Jugar siempre es perder
Renunciando a su sentido común y al mínimo de
inteligencia en su vida, se dejó arrastrar hasta el salón de juegos, donde pasó
toda la tarde y buena parte de la noche. Solo cuando en su mano le quedaba un
último euro se percató de su locura. Ya era tarde. Introdujo la moneda en la
ranura, golpeó el pulsador con rabia para iniciar la partida. Las líneas de
combinaciones giraban rápidamente; de sus ojos, irritados por tantas horas
frente a las luces multicolores de la máquina tragaperras, brotaron lágrimas que
no podía reprimir, máxime cuando esta cantó incesante el premio especial: Jackpot:
dos mil trescientos noventa y cinco euros.
Había jugado unos mil quinientos euros. Podía estar
satisfecho, dado que la cuenta de resultados le era favorable, aunque pensó cuánto
había perdido de mesura.
Eran las cuatro de la mañana cuando volvía a casa,
cansado, exhausto. Feliz por el resultado económico, pero rendido, destrozado y
angustiado, por ese impulso interior que le afligía la conciencia, retornando
su sentido común… y su escasa inteligencia.
Tan ensimismado iba en sus pensamientos que no se
percató de la presencia del tipo que le seguía. Aunque las calles que debía
recorrer hasta llegar a su casa estaban iluminadas, no todas lo estaban lo
suficiente. Esa noche la luna llena alumbraba con claridad las zonas en
penumbra donde las farolas eran insuficientes, como suele ocurrir en las calles
más alejadas del centro.
Tenía que recorrer un largo camino hasta su barrio, en
la periferia de la ciudad. La noche era fría, ya entrado octubre; el otoño
empezaba a notarse no solo en las hojas que caían de los árboles, sino también
en el aire helado que a esas horas de la madrugada se hacía sentir.

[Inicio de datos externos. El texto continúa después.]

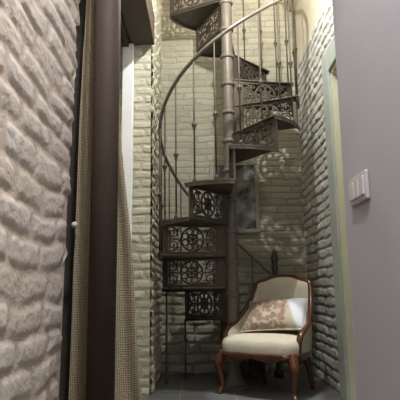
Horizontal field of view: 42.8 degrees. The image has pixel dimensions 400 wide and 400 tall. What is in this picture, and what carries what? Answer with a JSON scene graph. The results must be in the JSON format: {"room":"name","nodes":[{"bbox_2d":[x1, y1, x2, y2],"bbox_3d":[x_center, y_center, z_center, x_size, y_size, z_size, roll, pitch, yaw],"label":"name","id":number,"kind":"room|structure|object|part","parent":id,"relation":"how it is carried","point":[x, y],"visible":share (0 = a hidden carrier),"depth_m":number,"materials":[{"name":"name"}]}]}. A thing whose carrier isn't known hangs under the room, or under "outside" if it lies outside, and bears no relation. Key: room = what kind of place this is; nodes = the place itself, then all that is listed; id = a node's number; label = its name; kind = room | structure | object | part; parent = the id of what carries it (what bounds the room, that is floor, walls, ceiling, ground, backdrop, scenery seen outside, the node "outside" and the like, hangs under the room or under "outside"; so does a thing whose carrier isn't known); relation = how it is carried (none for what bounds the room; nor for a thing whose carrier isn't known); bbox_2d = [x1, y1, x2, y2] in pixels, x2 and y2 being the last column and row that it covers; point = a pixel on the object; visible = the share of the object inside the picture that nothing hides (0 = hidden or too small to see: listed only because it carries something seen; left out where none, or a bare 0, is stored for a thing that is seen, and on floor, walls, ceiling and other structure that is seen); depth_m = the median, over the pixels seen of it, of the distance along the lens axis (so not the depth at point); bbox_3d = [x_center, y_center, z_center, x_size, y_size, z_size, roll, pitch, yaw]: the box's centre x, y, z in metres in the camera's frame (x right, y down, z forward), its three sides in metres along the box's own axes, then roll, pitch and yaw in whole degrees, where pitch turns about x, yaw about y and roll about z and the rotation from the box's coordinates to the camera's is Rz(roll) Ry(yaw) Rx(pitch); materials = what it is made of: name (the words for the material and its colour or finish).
{"room":"stairwell","nodes":[
{"label":"stairwell","id":0,"kind":"room"},
{"bbox_2d":[0,0,162,399],"bbox_3d":[-0.545,-1.412,2.606,0.344,5.200,5.040,-1,-10,0],"label":"wall","id":1,"kind":"structure","parent":0,"point":[38,62],"depth_m":1.27,"materials":[{"name":"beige brick"}]},
{"bbox_2d":[59,0,85,399],"bbox_3d":[-0.493,-0.274,1.837,0.260,2.690,0.080,-1,-10,0],"label":"trim","id":2,"kind":"structure","parent":1,"relation":"attached to","point":[71,200],"depth_m":1.73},
{"bbox_2d":[120,13,129,46],"bbox_3d":[-0.594,-1.575,2.862,0.050,0.290,2.588,-1,-10,0],"label":"trim","id":3,"kind":"structure","parent":1,"relation":"attached to","point":[124,38],"depth_m":3.90,"materials":[{"name":"brown wood"}]},
{"bbox_2d":[121,44,133,242],"bbox_3d":[-0.556,0.082,3.853,0.085,2.690,0.054,-1,-10,0],"label":"door frame","id":4,"kind":"structure","parent":1,"relation":"attached to","point":[128,52],"depth_m":3.95,"materials":[{"name":"white paint"}]},
{"bbox_2d":[121,0,154,44],"bbox_3d":[-0.468,-1.596,2.866,0.193,0.250,2.588,-1,-10,0],"label":"beam","id":5,"kind":"structure","parent":1,"relation":"attached to","point":[138,15],"depth_m":3.78,"materials":[{"name":"brown wood"}]},
{"bbox_2d":[68,0,141,399],"bbox_3d":[-0.279,-0.291,1.684,0.283,2.655,0.059,0,-10,-2],"label":"curtain","id":6,"kind":"object","parent":5,"relation":"hanging from","point":[127,375],"visible":0.47,"depth_m":1.59,"materials":[{"name":"beige fabric"}]},
{"bbox_3d":[-0.392,0.079,1.601,0.021,0.020,0.032,-1,-10,0],"label":"knob","id":7,"kind":"part","parent":6,"relation":"part of","materials":[{"name":"beige"}]},
{"bbox_2d":[119,40,154,396],"bbox_3d":[-0.600,0.038,4.353,0.440,2.951,0.915,-1,-10,0],"label":"wall pier","id":8,"kind":"object","parent":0,"point":[141,229],"visible":0.21,"depth_m":3.91,"materials":[{"name":"beige brick"}]},
{"bbox_2d":[160,0,311,373],"bbox_3d":[0.298,-0.978,5.129,1.420,5.200,0.157,-1,-10,0],"label":"wall","id":9,"kind":"structure","parent":0,"point":[282,230],"depth_m":4.96,"materials":[{"name":"brick"}]},
{"bbox_2d":[209,162,259,233],"bbox_3d":[0.330,-0.026,4.884,0.470,0.690,0.032,-1,-10,0],"label":"framed picture","id":10,"kind":"object","parent":9,"relation":"attached to","point":[247,180],"visible":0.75,"depth_m":4.88,"materials":[{"name":"grey wood"}]},
{"bbox_2d":[142,373,342,399],"bbox_3d":[0.213,1.089,1.585,2.800,0.100,6.500,-1,-10,0],"label":"floor","id":11,"kind":"structure","parent":0,"point":[196,386],"depth_m":3.88,"materials":[{"name":"grey tile"}]},
{"bbox_2d":[85,0,120,399],"bbox_3d":[-0.290,-0.322,1.581,0.086,2.690,0.086,-1,-10,0],"label":"column","id":12,"kind":"structure","parent":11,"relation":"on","point":[101,322],"depth_m":1.49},
{"bbox_2d":[157,0,299,390],"bbox_3d":[0.236,-1.122,4.414,1.202,5.237,1.200,2,-10,-12],"label":"spiral staircase","id":13,"kind":"structure","parent":11,"relation":"on","point":[238,72],"depth_m":4.16,"materials":[{"name":"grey metal"}]},
{"bbox_3d":[-0.276,1.128,4.216,0.026,0.749,0.026,-5,-11,22],"label":"support rod","id":14,"kind":"part","parent":13,"relation":"part of","materials":[{"name":"brown metal"}]},
{"bbox_3d":[-0.183,-0.338,3.875,0.040,0.070,0.038,-1,-10,0],"label":"knob","id":15,"kind":"part","parent":13,"relation":"part of","materials":[{"name":"brown metal"}]},
{"bbox_3d":[-0.126,1.290,4.415,0.026,0.495,0.026,-5,-11,22],"label":"support rod","id":16,"kind":"part","parent":13,"relation":"part of","materials":[{"name":"brown metal"}]},
{"bbox_3d":[-0.050,-1.885,4.700,0.535,0.236,0.012,-6,-11,28],"label":"riser panel","id":17,"kind":"part","parent":13,"relation":"part of","materials":[{"name":"brown metal"}]},
{"bbox_3d":[-0.041,0.316,4.043,0.535,0.236,0.012,3,-11,-21],"label":"riser panel","id":18,"kind":"part","parent":13,"relation":"part of","materials":[{"name":"brown metal"}]},
{"bbox_3d":[-0.049,0.598,4.184,0.535,0.236,0.012,-3,-10,13],"label":"riser panel","id":19,"kind":"part","parent":13,"relation":"part of","materials":[{"name":"brown metal"}]},
{"bbox_3d":[-0.043,-0.553,3.797,0.040,0.070,0.038,-1,-10,0],"label":"knob","id":20,"kind":"part","parent":13,"relation":"part of","materials":[{"name":"brown metal"}]},
{"bbox_3d":[0.050,0.875,4.299,0.012,0.236,0.535,8,-13,-41],"label":"riser panel","id":21,"kind":"part","parent":13,"relation":"part of","materials":[{"name":"brown metal"}]},
{"bbox_3d":[0.073,0.039,3.941,0.012,0.236,0.535,-8,-12,34],"label":"riser panel","id":22,"kind":"part","parent":13,"relation":"part of","materials":[{"name":"brown metal"}]},
{"bbox_3d":[0.088,-1.614,4.786,0.012,0.236,0.535,4,-11,-27],"label":"riser panel","id":23,"kind":"part","parent":13,"relation":"part of","materials":[{"name":"brown metal"}]},
{"bbox_3d":[0.112,-0.622,3.747,0.040,0.070,0.038,-1,-10,0],"label":"knob","id":24,"kind":"part","parent":13,"relation":"part of","materials":[{"name":"brown metal"}]},
{"bbox_3d":[0.233,-1.551,4.487,1.194,4.366,1.195,-1,-10,0],"label":"handrail","id":25,"kind":"part","parent":13,"relation":"part of","materials":[{"name":"metal"}]},
{"bbox_3d":[0.224,1.136,4.333,0.012,0.236,0.535,1,-10,-7],"label":"riser panel","id":26,"kind":"part","parent":13,"relation":"part of","materials":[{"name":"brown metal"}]},
{"bbox_3d":[0.249,-0.223,3.930,0.012,0.236,0.535,-1,-10,0],"label":"riser panel","id":27,"kind":"part","parent":13,"relation":"part of","materials":[{"name":"brown metal"}]},
{"bbox_3d":[0.291,-0.820,3.768,0.040,0.070,0.038,-1,-10,0],"label":"knob","id":28,"kind":"part","parent":13,"relation":"part of","materials":[{"name":"brown metal"}]},
{"bbox_3d":[0.451,-1.128,4.652,0.012,0.236,0.535,-10,-13,41],"label":"riser panel","id":29,"kind":"part","parent":13,"relation":"part of","materials":[{"name":"brown metal"}]},
{"bbox_3d":[0.413,1.378,4.258,0.012,0.236,0.535,-6,-11,27],"label":"riser panel","id":30,"kind":"part","parent":13,"relation":"part of","materials":[{"name":"brown metal"}]},
{"bbox_3d":[0.426,-0.465,4.029,0.012,0.236,0.535,6,-12,-34],"label":"riser panel","id":31,"kind":"part","parent":13,"relation":"part of","materials":[{"name":"brown metal"}]},
{"bbox_3d":[0.454,-0.871,3.816,0.040,0.070,0.038,-1,-10,0],"label":"knob","id":32,"kind":"part","parent":13,"relation":"part of","materials":[{"name":"brown metal"}]},
{"bbox_3d":[0.550,-0.907,4.448,0.535,0.236,0.012,2,-10,-13],"label":"riser panel","id":33,"kind":"part","parent":13,"relation":"part of","materials":[{"name":"brown metal"}]},
{"bbox_3d":[0.540,-0.690,4.219,0.535,0.236,0.012,-5,-11,21],"label":"riser panel","id":34,"kind":"part","parent":13,"relation":"part of","materials":[{"name":"brown metal"}]},
{"bbox_3d":[0.671,0.990,4.481,0.080,1.090,0.078,-1,-10,0],"label":"newel post","id":35,"kind":"part","parent":13,"relation":"part of","materials":[{"name":"brown metal"}]},
{"bbox_3d":[0.609,-1.051,3.940,0.040,0.070,0.038,-1,-10,0],"label":"knob","id":36,"kind":"part","parent":13,"relation":"part of","materials":[{"name":"brown metal"}]},
{"bbox_3d":[0.722,-1.087,4.072,0.040,0.070,0.038,-1,-10,0],"label":"knob","id":37,"kind":"part","parent":13,"relation":"part of","materials":[{"name":"brown metal"}]},
{"bbox_2d":[214,274,314,399],"bbox_3d":[0.520,0.988,3.815,0.681,0.869,0.576,-8,-12,35],"label":"armchair","id":38,"kind":"object","parent":11,"relation":"on","point":[271,347],"visible":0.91,"depth_m":3.73,"materials":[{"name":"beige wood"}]},
{"bbox_3d":[0.153,1.263,3.763,0.093,0.318,0.066,1,-10,-11],"label":"leg","id":39,"kind":"part","parent":38,"relation":"part of","materials":[{"name":"red wood"}]},
{"bbox_3d":[0.512,1.058,3.791,0.632,0.136,0.532,-8,-12,35],"label":"seat","id":40,"kind":"part","parent":38,"relation":"part of","materials":[{"name":"beige fabric"}]},
{"bbox_3d":[0.508,1.328,4.070,0.050,0.285,0.092,-5,-11,21],"label":"leg","id":41,"kind":"part","parent":38,"relation":"part of","materials":[{"name":"red wood"}]},
{"bbox_3d":[0.513,1.142,3.776,0.651,0.063,0.545,-8,-12,35],"label":"seat rail","id":42,"kind":"part","parent":38,"relation":"part of","materials":[{"name":"red wood"}]},
{"bbox_3d":[0.556,0.859,3.889,0.670,0.589,0.448,-8,-12,35],"label":"wooden frame","id":43,"kind":"part","parent":38,"relation":"part of","materials":[{"name":"red wood"}]},
{"bbox_3d":[0.557,0.876,3.888,0.636,0.572,0.421,-8,-12,35],"label":"backrest","id":44,"kind":"part","parent":38,"relation":"part of","materials":[{"name":"beige fabric"}]},
{"bbox_2d":[241,298,307,331],"bbox_3d":[0.578,0.873,3.874,0.518,0.251,0.241,-6,-11,28],"label":"cushion","id":45,"kind":"object","parent":38,"relation":"on","point":[269,315],"visible":0.98,"depth_m":3.81,"materials":[{"name":"fabric"}]},
{"bbox_3d":[0.633,1.197,3.419,0.066,0.318,0.093,0,-10,-6],"label":"leg","id":46,"kind":"part","parent":38,"relation":"part of","materials":[{"name":"red wood"}]},
{"bbox_3d":[0.824,1.284,3.844,0.092,0.285,0.050,7,-13,-38],"label":"leg","id":47,"kind":"part","parent":38,"relation":"part of","materials":[{"name":"red wood"}]},
{"bbox_2d":[283,0,297,10],"bbox_3d":[-0.041,-3.325,2.363,2.400,1.730,6.500,-1,-10,0],"label":"ceiling","id":48,"kind":"structure","parent":0,"point":[289,1],"depth_m":5.14,"materials":[{"name":"beige paint"}]},
{"bbox_2d":[295,0,339,392],"bbox_3d":[1.035,-1.260,3.581,0.139,5.200,3.260,-1,-10,0],"label":"wall","id":49,"kind":"structure","parent":0,"point":[314,173],"depth_m":4.31,"materials":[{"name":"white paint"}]},
{"bbox_2d":[321,36,356,399],"bbox_3d":[1.028,0.031,3.143,0.145,2.505,1.235,-1,-10,0],"label":"door frame","id":50,"kind":"structure","parent":49,"relation":"attached to","point":[347,377],"depth_m":3.58,"materials":[{"name":"green paint"}]},
{"bbox_2d":[332,0,399,399],"bbox_3d":[0.788,-1.013,0.268,0.640,3.570,3.180,-1,-10,0],"label":"wall","id":51,"kind":"structure","parent":0,"point":[366,32],"depth_m":1.42,"materials":[{"name":"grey paint"}]},
{"bbox_2d":[349,169,369,206],"bbox_3d":[0.471,-0.033,1.518,0.017,0.084,0.156,-1,-10,0],"label":"light switch","id":52,"kind":"object","parent":51,"relation":"attached to","point":[359,189],"visible":1,"depth_m":1.49,"materials":[{"name":"grey plastic"}]}
]}

Confiado en su caminar, no era consciente del peligro
que le acechaba. Sintió un pinchazo en el costado izquierdo, giró la cabeza y
vio el rostro hosco y la boca desdentada de quien le amenazaba con atracarle.
Quiso defenderse, pero solo consiguió que este hundiera el cuchillo en su
costado, atravesando no solo la piel, sino también el riñón. Cayó desplomado al
suelo. El agresor se agachó junto a él, palpó sus bolsillos, extrajo la cartera
del interior de su chaqueta y huyó corriendo.
Un coche patrulla de la policía local se percató de la
fuga de un individuo que, con un cuchillo ensangrentado en la mano, se alejaba
de un hombre que yacía en el suelo. Intuyendo lo sucedido, uno de los agentes
descendió del vehículo para perseguir al malhechor, mientras el otro llamaba a
emergencias y se acercaba a socorrer al herido.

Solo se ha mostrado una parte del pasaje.